拿不住了乾脆手一鬆,任由信滑落至胸口。
這時門口的女使高聲稟報:“侯爺,大公子前來請安!”
顧侯連忙三兩下把信折起來壓在了枕頭下面。
“讓他進來吧!”
話音一落,顧廷煜就帶著媳婦邵氏進來了。
“兒子請父親安!”
“兒媳請父親安!”
顧廷煜抬頭一看自己父親身邊只有一個貼身親信,心中覺得有些奇怪。
“父親的病好些了嗎?”
顧侯道:“還好,你今日怎麼過來了?太醫都說了你不能勞累,要是掛心我,著人過來看看就是了,真是難為你親自來一趟。”
“快來坐下,別站著了。”
邵氏扶著顧廷煜坐在床邊的椅子上,他眼眸低垂,顯得有些力不從心,但語氣卻是從容不迫。

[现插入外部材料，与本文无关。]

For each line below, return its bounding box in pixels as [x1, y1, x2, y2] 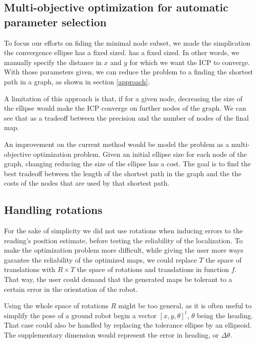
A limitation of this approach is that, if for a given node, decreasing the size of [4, 93, 243, 103]
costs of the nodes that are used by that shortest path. [4, 178, 170, 188]
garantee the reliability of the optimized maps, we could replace [4, 254, 197, 265]
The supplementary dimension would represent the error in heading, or [4, 330, 219, 340]
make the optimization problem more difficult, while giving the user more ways [4, 245, 244, 255]
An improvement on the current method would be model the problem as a [4, 138, 229, 149]
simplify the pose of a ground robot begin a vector [4, 310, 157, 320]
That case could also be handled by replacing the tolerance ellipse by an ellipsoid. [4, 320, 252, 330]
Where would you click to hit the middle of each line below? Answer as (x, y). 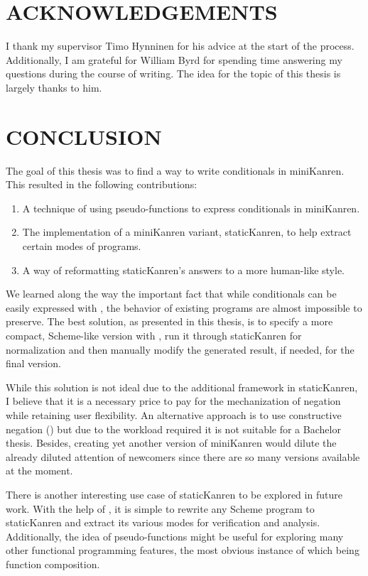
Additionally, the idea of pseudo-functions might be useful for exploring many (175, 536)
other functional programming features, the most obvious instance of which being (183, 550)
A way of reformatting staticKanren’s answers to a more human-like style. (184, 270)
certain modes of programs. (82, 246)
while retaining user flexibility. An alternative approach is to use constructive (174, 414)
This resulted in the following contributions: (102, 184)
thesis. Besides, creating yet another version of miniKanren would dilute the (171, 443)
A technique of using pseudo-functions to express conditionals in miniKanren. (191, 208)
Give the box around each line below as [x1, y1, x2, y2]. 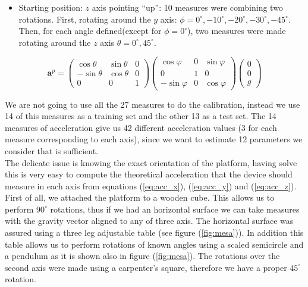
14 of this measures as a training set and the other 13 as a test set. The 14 [5, 110, 276, 122]
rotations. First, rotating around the [18, 13, 151, 25]
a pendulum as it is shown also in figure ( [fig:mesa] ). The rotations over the [5, 249, 280, 262]
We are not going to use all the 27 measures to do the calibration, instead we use [5, 98, 300, 110]
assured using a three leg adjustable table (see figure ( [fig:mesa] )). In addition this [5, 226, 304, 239]
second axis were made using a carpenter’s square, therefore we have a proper [5, 261, 287, 273]
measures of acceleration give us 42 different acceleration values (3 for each [5, 121, 277, 133]
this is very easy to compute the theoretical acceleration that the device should [5, 168, 293, 180]
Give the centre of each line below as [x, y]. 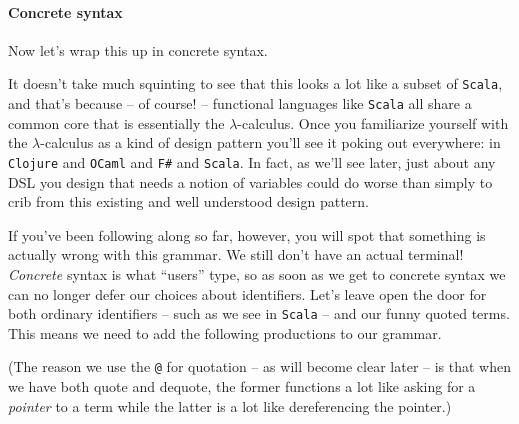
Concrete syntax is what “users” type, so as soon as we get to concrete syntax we [257, 273]
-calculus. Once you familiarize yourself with [373, 122]
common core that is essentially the [116, 122]
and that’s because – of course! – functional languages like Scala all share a [240, 103]
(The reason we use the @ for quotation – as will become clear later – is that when [260, 366]
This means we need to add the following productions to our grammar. [225, 332]
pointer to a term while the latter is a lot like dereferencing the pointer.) [230, 405]
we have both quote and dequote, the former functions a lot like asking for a [242, 386]
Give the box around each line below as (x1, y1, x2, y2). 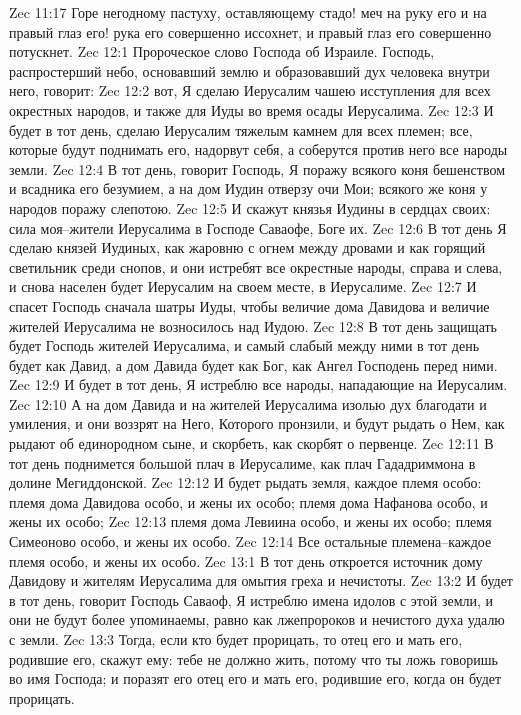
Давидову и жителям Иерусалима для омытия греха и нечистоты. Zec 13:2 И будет (9, 570, 513, 591)
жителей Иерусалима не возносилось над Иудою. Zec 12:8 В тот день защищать (9, 315, 497, 336)
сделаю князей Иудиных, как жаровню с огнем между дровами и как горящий (9, 237, 486, 258)
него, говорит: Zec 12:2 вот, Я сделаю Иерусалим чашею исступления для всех (9, 80, 491, 101)
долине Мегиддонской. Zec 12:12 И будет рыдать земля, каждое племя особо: (9, 472, 482, 493)
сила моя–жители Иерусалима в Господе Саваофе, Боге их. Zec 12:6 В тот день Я (9, 217, 507, 238)
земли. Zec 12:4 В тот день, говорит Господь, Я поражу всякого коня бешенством (9, 158, 506, 179)
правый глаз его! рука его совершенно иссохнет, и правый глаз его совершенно (9, 21, 492, 42)

“父親,二郎走了這些天,我就怕您過於傷心,病情加重,因此日夜掛心,不親自來看了總是不放心。”
“先前我病著,就託了三郎在您跟前盡孝,今日我這身子也好些了,實在是坐不住了,就來看看您。”
“您千萬要保重自己的身體,這個時候您再出事兒的話,這侯府眼看著沒人撐了,二郎在地下也會靈魂不安的。”
兩句話說的自己眼淚都掉下來了。
顧侯忍不住咳了兩聲,顧廷煜還在旁邊專心致志抬起袖子擦自己的眼淚。
又接著道:“二郎在的時候我身為兄長沒有好好疼他,現在想起來真是又愧疚又難過,近幾日夜裡時常夢見小時候他跟在我屁股後面,非要搶我手裡的小槍玩,我不願意,兩個人扭打起來,母親就過來給我們分開,還責罵他。”
“醒來後就想起我白氏母親在世的時候,經常給我們做好吃的,買好玩的,我的許多新衣裳都是她親手做給我的,只是那時候小,不懂事,不知道珍惜,現在一轉眼,兩個人竟都不在了。”
“自母親走後我身子一天比一天弱,原想著我要走在他前面,誰知道他這樣年紀輕輕的,就,哎,我這做哥哥的,究竟是沒能護住他,有一天死了到黃泉都無顏面對。”
說著大滴的眼淚啪嗒啪嗒掉下來,一時泣不成聲,哭得像個委屈的孩子。
顧侯看著心酸,嘆道:“你看你,說了不想讓我傷心,自己又在這裡哭,那我見你哭了能不引起這傷心事嗎?”
顧廷煜一抹眼淚,忙道:“是,是孩兒考慮不周,一時沒忍住,惹得父親傷心了,是我的不是。”
“只是想著那時我要是不多嘴,他也不會跟父親吵起來,不吵起來也就不會負氣出走,更不會死在外面,每每這樣一想,悔得腸子都青了。”
顧侯道:“這又關你何事?別多想了,總該著有這一難,再怎麼也躲不過去,與你有何相干?”
顧廷煜道:“父親你不知道,我這些時日腦海中一直在琢磨他說的那些話,當時他說的時候我還覺得是胡亂攀咬,現在想來,一切都是有跡可循。”